» **Collection entries**:
——————————

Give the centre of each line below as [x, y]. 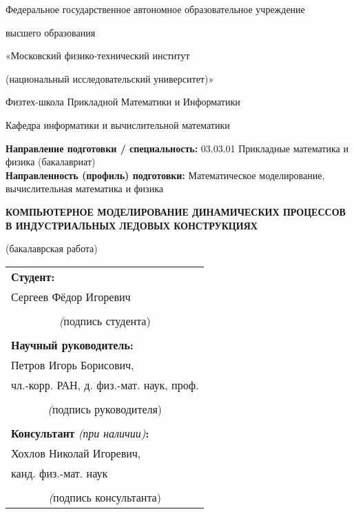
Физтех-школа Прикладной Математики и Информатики [123, 102]
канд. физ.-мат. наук [60, 473]
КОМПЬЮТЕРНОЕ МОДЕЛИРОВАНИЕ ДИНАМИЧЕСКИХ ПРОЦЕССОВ [176, 211]
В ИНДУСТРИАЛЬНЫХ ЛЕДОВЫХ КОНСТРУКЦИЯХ [132, 225]
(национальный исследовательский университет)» [110, 78]
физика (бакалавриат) [51, 162]
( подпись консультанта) [105, 497]
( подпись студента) [105, 320]
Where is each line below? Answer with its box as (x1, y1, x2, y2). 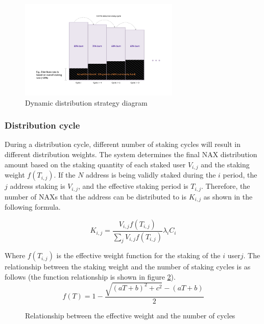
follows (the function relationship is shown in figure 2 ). (5, 271, 176, 282)
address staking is (10, 181, 65, 191)
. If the (54, 169, 76, 180)
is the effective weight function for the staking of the (56, 250, 221, 261)
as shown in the (203, 191, 253, 202)
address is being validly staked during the (86, 169, 216, 180)
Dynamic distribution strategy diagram (25, 97, 148, 108)
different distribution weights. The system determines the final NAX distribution (5, 149, 257, 160)
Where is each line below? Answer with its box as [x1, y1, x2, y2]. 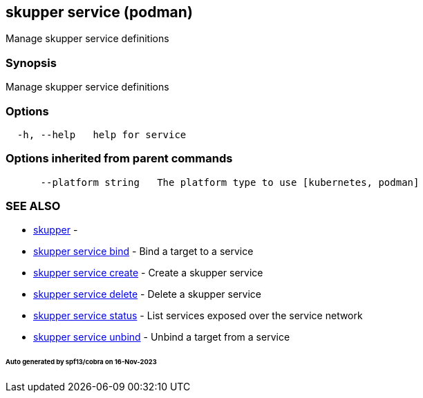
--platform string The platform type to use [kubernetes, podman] [40, 176, 420, 188]
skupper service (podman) [6, 3, 193, 21]
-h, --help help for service [17, 129, 187, 140]
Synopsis [6, 55, 57, 70]
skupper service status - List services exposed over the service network [33, 310, 363, 322]
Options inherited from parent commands [6, 151, 233, 166]
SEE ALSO [6, 199, 61, 214]
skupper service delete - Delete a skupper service [33, 288, 261, 301]
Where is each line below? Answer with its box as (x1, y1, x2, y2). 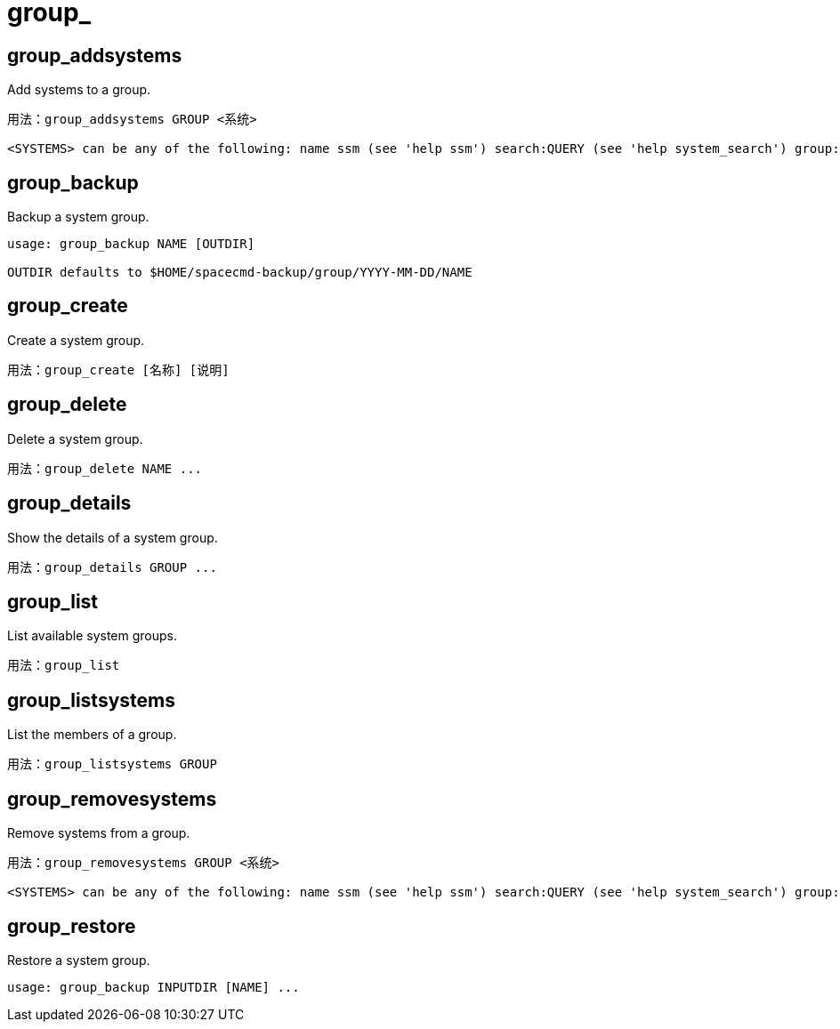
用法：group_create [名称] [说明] (7, 362, 230, 377)
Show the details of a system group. (7, 529, 218, 545)
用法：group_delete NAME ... (7, 461, 203, 476)
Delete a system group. (7, 430, 143, 446)
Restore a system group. (7, 952, 150, 968)
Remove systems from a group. (7, 825, 190, 841)
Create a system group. (7, 332, 145, 348)
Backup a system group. (7, 209, 149, 225)
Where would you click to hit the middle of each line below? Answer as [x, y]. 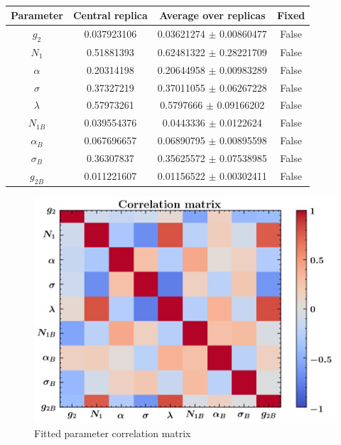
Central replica [110, 15]
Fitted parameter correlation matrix [113, 433]
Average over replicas [212, 15]
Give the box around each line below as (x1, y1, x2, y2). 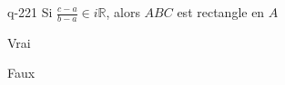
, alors (106, 3, 140, 21)
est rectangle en (177, 3, 265, 21)
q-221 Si (7, 3, 53, 21)
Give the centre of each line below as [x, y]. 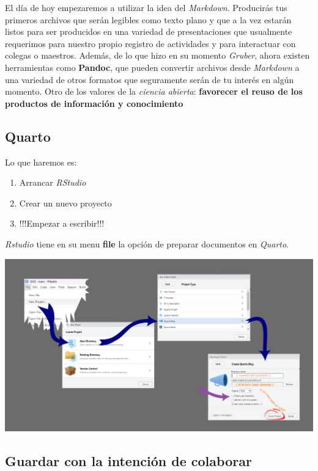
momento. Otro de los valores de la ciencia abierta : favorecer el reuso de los [154, 91]
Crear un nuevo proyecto [65, 203]
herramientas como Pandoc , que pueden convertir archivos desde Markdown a [152, 67]
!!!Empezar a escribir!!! [62, 223]
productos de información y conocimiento [94, 103]
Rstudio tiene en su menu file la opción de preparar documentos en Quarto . [147, 243]
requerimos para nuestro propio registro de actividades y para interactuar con [150, 43]
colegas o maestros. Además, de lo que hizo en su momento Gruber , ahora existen [157, 55]
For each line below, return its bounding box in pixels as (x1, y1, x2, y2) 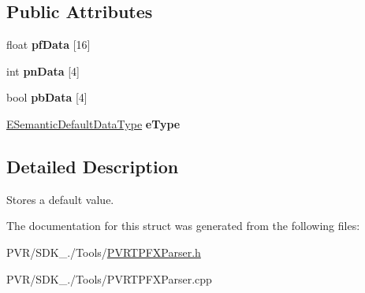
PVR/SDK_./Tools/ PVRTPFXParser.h (6, 243, 201, 260)
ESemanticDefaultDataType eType (6, 115, 181, 132)
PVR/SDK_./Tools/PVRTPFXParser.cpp (6, 270, 212, 287)
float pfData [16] (6, 36, 91, 53)
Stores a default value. (6, 191, 114, 207)
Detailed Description (6, 154, 179, 178)
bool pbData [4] (6, 89, 88, 106)
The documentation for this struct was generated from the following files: (6, 217, 360, 234)
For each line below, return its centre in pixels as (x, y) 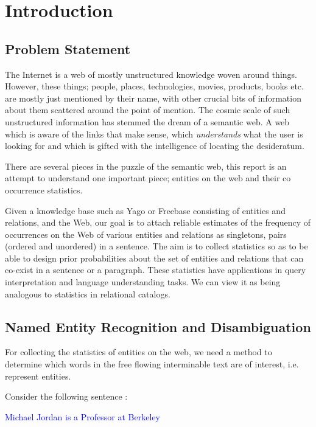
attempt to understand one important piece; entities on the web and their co (148, 178)
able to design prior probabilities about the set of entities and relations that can (154, 258)
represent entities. (38, 376)
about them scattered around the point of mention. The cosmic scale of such (148, 110)
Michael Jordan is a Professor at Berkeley (83, 416)
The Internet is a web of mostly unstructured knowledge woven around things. (151, 74)
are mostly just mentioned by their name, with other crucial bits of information (153, 98)
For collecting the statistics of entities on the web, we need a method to (139, 352)
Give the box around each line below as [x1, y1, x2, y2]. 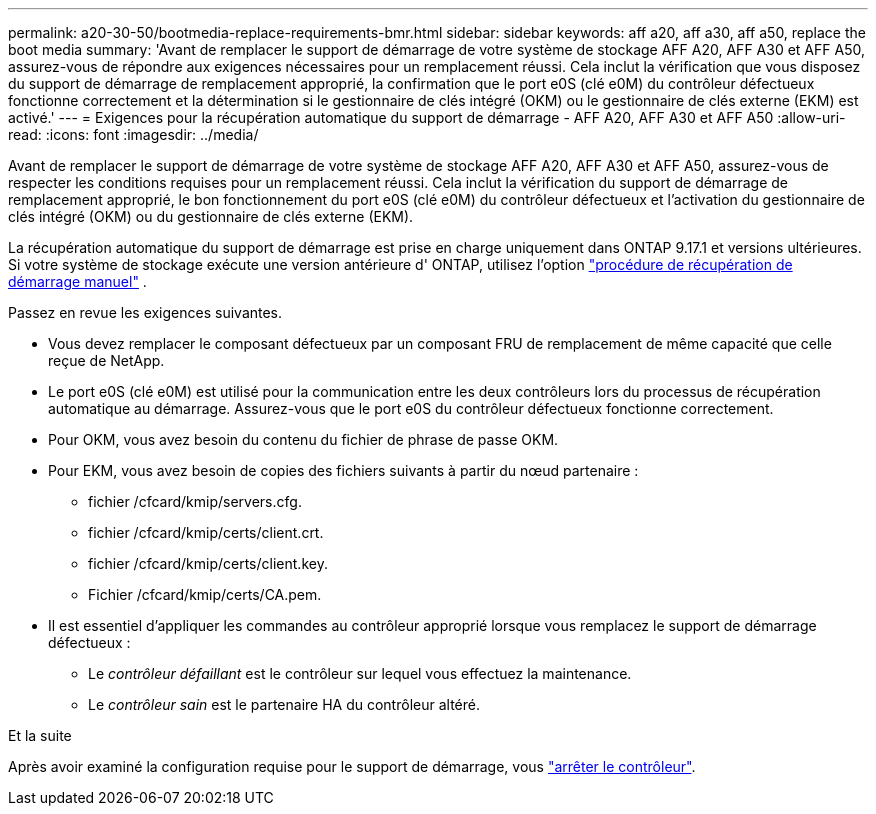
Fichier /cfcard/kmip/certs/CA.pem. [88, 586, 322, 603]
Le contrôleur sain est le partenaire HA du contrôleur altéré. [88, 696, 480, 713]
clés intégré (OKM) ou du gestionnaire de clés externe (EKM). [8, 208, 414, 225]
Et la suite [8, 727, 72, 744]
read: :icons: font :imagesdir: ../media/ [8, 126, 259, 143]
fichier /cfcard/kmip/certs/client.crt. [88, 524, 324, 541]
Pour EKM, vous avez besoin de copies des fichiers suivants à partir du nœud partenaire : [48, 462, 639, 479]
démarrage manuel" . [8, 273, 147, 290]
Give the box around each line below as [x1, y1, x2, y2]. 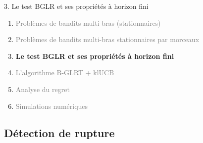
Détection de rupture [4, 125, 115, 140]
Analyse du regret [15, 84, 70, 94]
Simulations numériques [15, 100, 88, 111]
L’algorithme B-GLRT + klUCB [15, 67, 114, 78]
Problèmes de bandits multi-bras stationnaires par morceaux [15, 34, 200, 45]
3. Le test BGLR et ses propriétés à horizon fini [4, 1, 149, 11]
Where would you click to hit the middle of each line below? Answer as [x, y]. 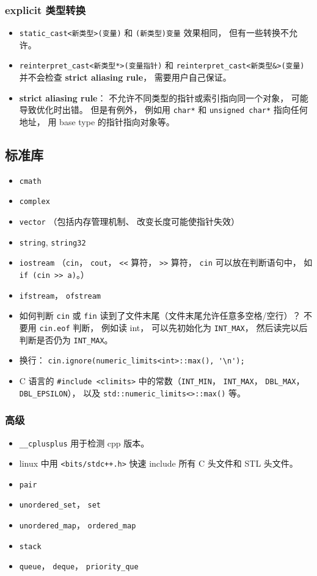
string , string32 [53, 242]
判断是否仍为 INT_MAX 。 [66, 339]
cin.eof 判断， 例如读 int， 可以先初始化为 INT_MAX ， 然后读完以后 [173, 328]
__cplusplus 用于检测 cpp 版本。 [84, 443]
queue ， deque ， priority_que [79, 566]
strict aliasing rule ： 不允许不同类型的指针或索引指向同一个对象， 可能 [164, 97]
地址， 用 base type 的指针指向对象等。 [97, 121]
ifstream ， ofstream [60, 295]
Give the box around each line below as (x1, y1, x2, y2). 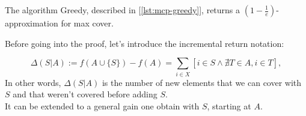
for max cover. (61, 17, 114, 29)
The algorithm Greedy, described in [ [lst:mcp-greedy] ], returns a (5, 4, 240, 16)
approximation (5, 17, 58, 29)
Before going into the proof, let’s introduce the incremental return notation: (5, 37, 284, 49)
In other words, (5, 76, 61, 88)
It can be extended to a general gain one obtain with (5, 99, 200, 112)
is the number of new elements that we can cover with (102, 76, 302, 88)
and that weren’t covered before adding (13, 88, 158, 100)
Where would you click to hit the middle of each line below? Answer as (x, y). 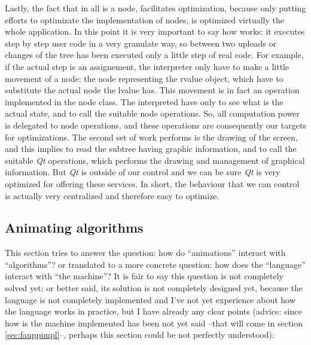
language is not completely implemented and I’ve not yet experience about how (150, 299)
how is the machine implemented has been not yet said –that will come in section (154, 323)
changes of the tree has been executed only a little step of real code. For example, (154, 55)
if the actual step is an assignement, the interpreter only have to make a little (147, 66)
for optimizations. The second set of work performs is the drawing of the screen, (151, 137)
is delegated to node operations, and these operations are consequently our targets (155, 125)
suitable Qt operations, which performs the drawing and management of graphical (155, 160)
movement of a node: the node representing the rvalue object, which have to (144, 78)
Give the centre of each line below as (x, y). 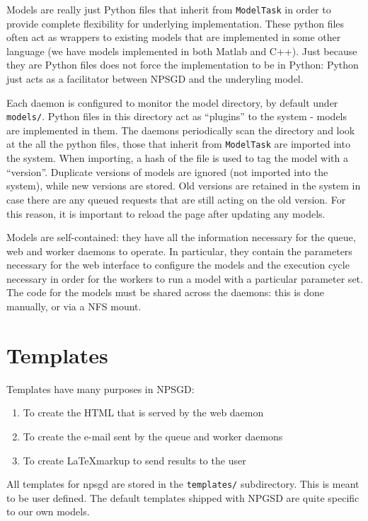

——————————

» **WHAT IS EXPECTED**: Show every line above in which the word "little" appears.

» **OUTPUT OF THE EXERCISE**:
changes of the tree has been executed only a little step of real code. For example, (154, 55)
if the actual step is an assignement, the interpreter only have to make a little (147, 66)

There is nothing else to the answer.